M. Şadi Ozansü
Seçimler şöyle ya da böyle yapılacak. İşçi sınıfının bağımsız örgütlülüğünün zayıflığı Başkanlık seçimine kendi aday ya da adaylarıyla katılımını oldukça zorlaştırıyor. Kaldı ki sınıfın çok sınırlı bir kesiminin kendi adayıyla ortaya çıkması da işin rengini değiştirmeyecekti zaten. Çünkü sorun öncelikle Başkanlık Sistemine son verilip verilmeyeceğidir.

Sıradan bir seçim atmosferinde değiliz
Olağan koşullarda işçi sınıfı örgütlerinin kendi adaylarıyla seçimlere katılmaları hem kendi güçlerinin işçi sınıfı ve toplum üzerindeki karşılığını görmeleri hem de işçi sınıfının iktidar mücadelelerinin programının işçi kitlelerinden ne kadar destek alacağını görmeleri için bir fırsattır. İşte o kadar. Ne bir eksik ne bir fazla! Ama bugün herhangi bir ülkedeki sıradan bir seçim yaşamıyoruz. Bu seçim sürecinin bugünden başlayarak kendisinin ve sonrasının ülke sınıf mücadelesine doğrudan etkisi olacaktır. Tek Adam sistemi kalsa da gitse de sınıf mücadelesi keskinleşecektir. Kuşkusuz arzumuz bu rejimin sona ermesidir, çünkü o zaman bugüne kıyasla çok daha farklı bir ülkede olacağız. İşçi sınıfı ve ezilen halkın önünde çok güçlü mücadele imkânları doğacaktır.

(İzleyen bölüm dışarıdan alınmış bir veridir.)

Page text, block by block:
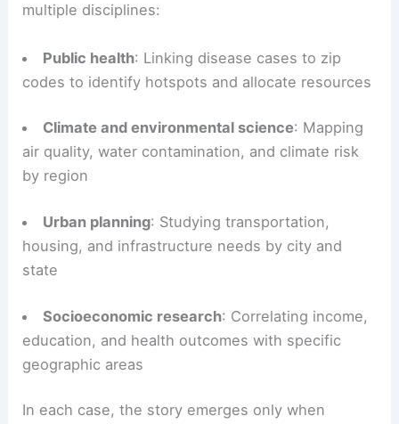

Öncelikle siyasi mahkumların derhal özgürlüklerine kavuşmaları için muazzam bir hareket başlayacak, bunun önünde herhangi bir gücün ayak diremesi zorlaşacaktır. Mevcut iktidar partileri şu andaki güçlerinin çok gerisine düşecekler, seçimleri kazanan burjuva muhalefet partileri koalisyonu da kitleleri kontrol altında tutabilmekte çok zorlanacaktır.
İşte bu koşullar işçi sınıfının bu iktidar döneminde büyük ölçüde tırpanlanmış haklarını geri alabilmesinin kanallarını açacaktır. Aynı şekilde ezilen halk için de bütün kaybettiklerini geri alması için büyük fırsat doğacaktır. Ülkenin dört bir tarafında sosyal haklarla demokratik haklar için mücadelenin yolları açılacaktır. Kısaca böyle bir seçim sonucundaki ülke bugünkünden çok farklı olacaktır. Bütün işçi sınıfı örgütleri olarak bu duruma hazırlıklı olmalıyız.
Bunun tersine Tek Adam rejimi kazanırsa işler işçi sınıfı ve ezilen halk açısından bugün olduğundan çok daha zorlaşacak ama kuşkusuz totaliter rejime karşı mücadele imkânları zayıflamakla birlikte ortadan kalkmayacaktır.
İşçi sınıfı bu seçimde tarafsız kalamaz!
İşçi sınıfı Tek Adam rejiminin devam etmesiyle ortadan kalkması seçenekleri karşısında tarafsız kalamaz. Son tahlilde kendi kurtuluşu için eline geçen bütün imkânları değerlendirmek zorundadır. Mevcut muhalefet blokuna zerre kadar güvenmeden karşı blokun devrilmesi için mücadele edilmelidir. Seçimler öncesinde ve sonrasında Başkanlığa aday gösterilsin gösterilmesin işçi sınıfına patron partilerinden bağımsız bir siyasal çıkış yolu gösterilmeli ve bunun kolektif propagandası bütün bağımsız işçi örgütlerince yapılmalıdır. Bu çıkış yolunun ne olması gerektiğinin tartışmasını bültenimizin bir sonraki sayısında başlatmaya çalışacağım. [10.11.22]
* Bu yazı İKEP merkezi bülteni Paydos’un Kasım 2022 tarihli 9. sayısında yayınlanmıştır.